Dream a Little Dream (Chicago Stars, #4)(105)



“If you’re trying to make things better, you’re going about it the wrong way.” She wouldn’t let him watch her fall apart, so she turned away and headed for the kitchen, only to have him follow her.

“Just listen. I don’t know if it was the shock of what I’d done, or . . . For the first time, I felt as if I were really seeing him. Only him. Not Jamie.”

“Gabe, leave me alone, will you?”

“Rach . . .”

“Please. I’ll meet you at the drive-in at six.”

He didn’t say anything, and, finally, she heard him walk away.

She packed up everything she and Edward owned and loaded it into the Escort. As she pulled away from Annie’s cottage, she swallowed her tears. This small cottage had been a symbol of everything she’d dreamed about, and now she was leaving it behind.

At her side, Edward groped for Horse, and when he didn’t find his old companion, chewed on his thumb instead.

Rachel called Lisa Scudder from Kristy’s condo and got the name of a reliable high-school girl to watch Edward, then fixed him an early dinner from the leftovers she’d brought with her from the cottage. She was too upset to eat anything herself. By the time she’d changed into a clean dress, the sitter had arrived, and when she left, the two of them were safely tucked in front of Kristy’s television.

Rachel would have given anything not to have to go to work that night. She didn’t want to see Gabe, didn’t want to think how he’d betrayed her trust, but she spotted him the moment she pulled into the drive-in. He stood in the middle of the lot with his fists clenched at his sides. There was something unnaturally still about his posture that alarmed her. She followed the direction of his gaze and drew in her breath.

The middle of the screen had been defaced with streaks of black paint like some giant abstract painting. She jumped out of the car. “What happened?”

Gabe’s response was low and toneless. “Someone got in after we closed last night and wrecked the place. The snack shop, the rest rooms . . .” He finally looked at her, and his eyes seemed empty. “I’ve got to get out of here. I called Odell, and he’s on his way. Just tell him I found it like this.”

“But—”

He ignored her and headed for his truck. Moments later, it shot out of the lot, leaving nothing behind but a dusty trail.

She rushed over to the snack shop. The lock had been smashed and the door stood partially open. She looked inside and saw broken appliances littering the floor, along with spilled soft-drink syrup, melted ice cream, and cooking oil. She hurried to the rest rooms and found a sink partially ripped off one wall, rolls of paper towels stopping up the toilets, and broken ceiling tiles scattered over the floor.

Before she could inspect the projection room, Odell Hatcher arrived. He got out of his squad car along with a man she recognized as Jake Armstrong, the officer who’d tried to throw her into jail for vagrancy.

“Where’s Gabe?” Odell asked.

“He was upset and he left. I’m sure he’ll be back before long.” She wasn’t sure of anything. “He told me to tell you this is the way he found it.”

Odell frowned. “He should have waited around. Don’t you leave until I say it’s all right, y’hear?”

“I wasn’t planning to. Just let me call Kayla Miggs and tell her not to come in.” Tom Bennett lived farther away, and he would have already left by now, so it was too late to contact him.

Odell let her make her call, then had her accompany him to inspect the damage and see if anything was missing.

The hundred dollars in change Gabe had left in the register was gone, along with the radio he liked to play when he worked, but she couldn’t tell if anything else had been taken. As she stared at the desecration, she remembered Gabe’s awful stillness. Would this send him back to that empty place he’d been dwelling in before she’d come to Salvation?

Tom appeared and, after he’d been filled in on what had happened, accompanied them to the projection room. The FM receiver that controlled the sound equipment had been flung to the floor, but the projector itself was too large for that, so the intruder had pounded it with something heavy, probably the folding metal chair that lay on the floor.

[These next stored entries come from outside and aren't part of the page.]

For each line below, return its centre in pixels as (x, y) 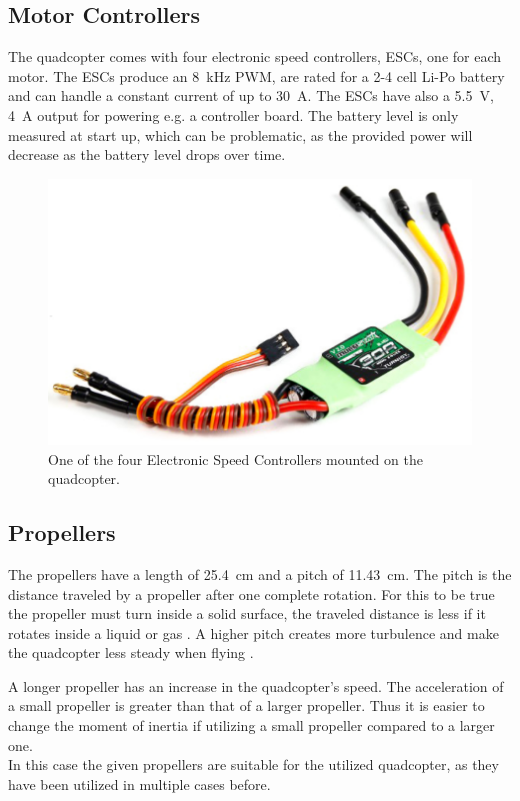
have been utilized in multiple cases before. (139, 783)
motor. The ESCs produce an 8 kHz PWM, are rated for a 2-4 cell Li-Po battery (256, 75)
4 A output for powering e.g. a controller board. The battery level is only (233, 114)
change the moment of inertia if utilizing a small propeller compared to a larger (251, 725)
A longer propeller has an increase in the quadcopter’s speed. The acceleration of (256, 685)
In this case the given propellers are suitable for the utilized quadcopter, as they (253, 764)
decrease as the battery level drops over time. (147, 154)
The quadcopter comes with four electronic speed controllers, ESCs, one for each (255, 56)
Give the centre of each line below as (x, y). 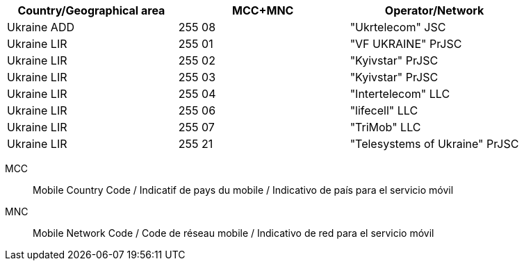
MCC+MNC (263, 10)
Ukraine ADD (41, 27)
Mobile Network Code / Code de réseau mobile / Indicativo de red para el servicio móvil (234, 233)
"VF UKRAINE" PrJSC (406, 44)
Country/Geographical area (91, 10)
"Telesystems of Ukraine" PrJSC (434, 144)
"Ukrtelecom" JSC (398, 27)
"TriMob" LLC (385, 127)
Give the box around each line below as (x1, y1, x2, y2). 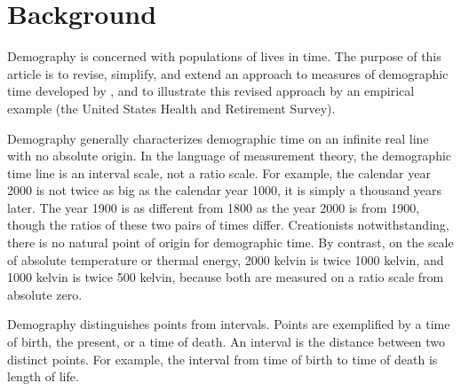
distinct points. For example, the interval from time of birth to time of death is (7, 349, 438, 368)
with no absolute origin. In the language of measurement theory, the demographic (7, 146, 452, 165)
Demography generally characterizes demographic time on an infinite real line (7, 129, 429, 147)
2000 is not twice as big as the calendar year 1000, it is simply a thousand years (7, 181, 442, 199)
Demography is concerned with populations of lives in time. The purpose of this (7, 47, 441, 66)
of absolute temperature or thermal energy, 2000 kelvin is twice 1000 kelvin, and (7, 250, 444, 269)
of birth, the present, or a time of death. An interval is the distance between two (7, 332, 446, 351)
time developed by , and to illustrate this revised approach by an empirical (7, 82, 415, 100)
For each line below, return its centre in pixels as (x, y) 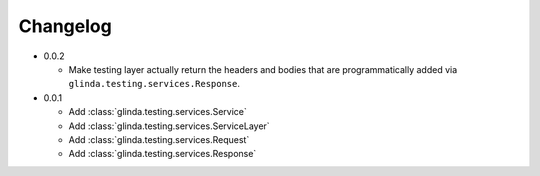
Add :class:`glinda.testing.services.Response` (162, 154)
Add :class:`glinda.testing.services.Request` (159, 139)
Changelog (65, 26)
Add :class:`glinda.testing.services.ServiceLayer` (169, 126)
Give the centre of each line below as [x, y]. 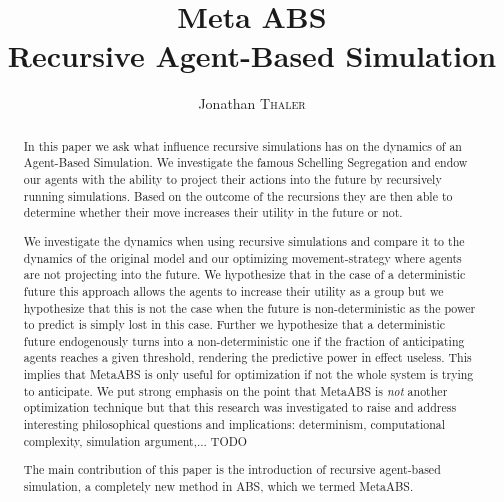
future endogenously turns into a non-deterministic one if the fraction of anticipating [244, 340]
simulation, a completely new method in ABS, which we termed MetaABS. [218, 485]
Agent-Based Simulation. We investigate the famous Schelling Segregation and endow [245, 162]
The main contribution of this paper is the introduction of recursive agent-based [232, 469]
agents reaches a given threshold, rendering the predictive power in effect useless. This [247, 357]
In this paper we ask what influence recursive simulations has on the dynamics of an [242, 145]
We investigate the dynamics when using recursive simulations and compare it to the [244, 240]
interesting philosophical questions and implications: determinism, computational [234, 424]
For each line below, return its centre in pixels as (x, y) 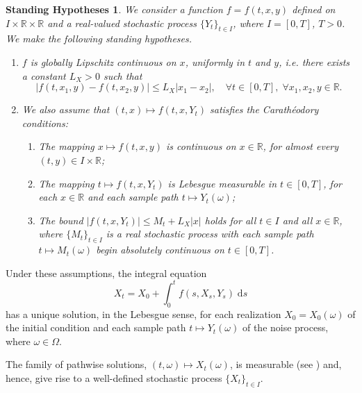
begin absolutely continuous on (160, 250)
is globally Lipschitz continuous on (103, 61)
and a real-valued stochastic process (122, 23)
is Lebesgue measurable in (222, 183)
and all (297, 220)
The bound (61, 220)
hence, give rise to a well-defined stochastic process (114, 377)
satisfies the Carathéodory (264, 109)
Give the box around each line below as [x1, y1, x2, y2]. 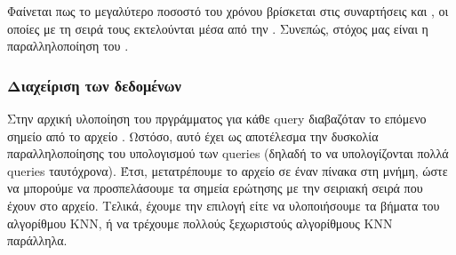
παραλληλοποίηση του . [7, 36, 129, 55]
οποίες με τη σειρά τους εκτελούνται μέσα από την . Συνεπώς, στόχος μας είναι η [7, 19, 428, 37]
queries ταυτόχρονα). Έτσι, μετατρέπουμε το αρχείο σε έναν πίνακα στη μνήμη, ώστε [7, 161, 448, 179]
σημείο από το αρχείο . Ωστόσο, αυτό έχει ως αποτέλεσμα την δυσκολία [7, 126, 379, 145]
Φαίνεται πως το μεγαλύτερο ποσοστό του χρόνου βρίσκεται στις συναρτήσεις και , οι [7, 2, 449, 20]
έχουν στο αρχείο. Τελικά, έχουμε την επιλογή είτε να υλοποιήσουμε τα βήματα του [7, 195, 440, 214]
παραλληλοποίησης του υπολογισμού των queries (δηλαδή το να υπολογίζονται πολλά [7, 144, 449, 163]
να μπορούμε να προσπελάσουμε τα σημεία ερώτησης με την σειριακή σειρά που [7, 179, 423, 197]
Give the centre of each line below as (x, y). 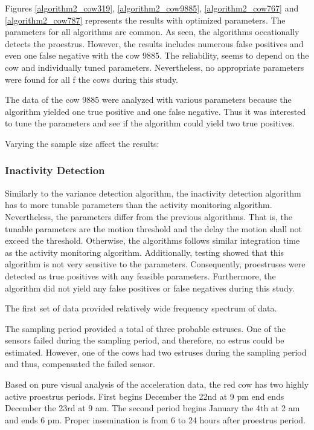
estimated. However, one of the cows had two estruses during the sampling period (156, 352)
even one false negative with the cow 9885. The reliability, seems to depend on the (157, 55)
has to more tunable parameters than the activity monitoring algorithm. (139, 205)
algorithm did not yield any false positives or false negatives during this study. (150, 288)
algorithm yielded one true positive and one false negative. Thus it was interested (155, 111)
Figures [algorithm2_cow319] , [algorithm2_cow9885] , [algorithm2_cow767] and (152, 8)
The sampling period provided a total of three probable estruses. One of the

The destruction was so mindless that it gave Rachel the chills. She turned to Odell. “I have to block off the entrance before the customers start arriving. Tom can tell you better than I if anything’s missing up here.”

To her relief, he didn’t protest, and she fled. But she had just descended the outside stairs when a white Range Rover roared into the lot. Her heart sank. Of all the people she didn’t want to see right now, Gabe’s big brother headed the list.

Cal jumped out and stalked toward her. “What’s going on? And where’s Gabe? Tim Mercer heard on his police radio there was trouble out here.”

“Gabe’s not here. I don’t know where he went.”

Cal caught sight of the drive-in screen. “What the hell happened?”

“Someone vandalized the place last night after we closed.”

He cursed under his breath. “Any idea who did it?”

She shook her head.

Cal caught sight of Odell and rushed up the steps. She made her escape to the ticket booth.

As soon as she got there, she fastened the chain across the entrance, then dragged the sawhorse with the Closed sign into place. She’d painted that sawhorse herself. The same purple as the ticket booth.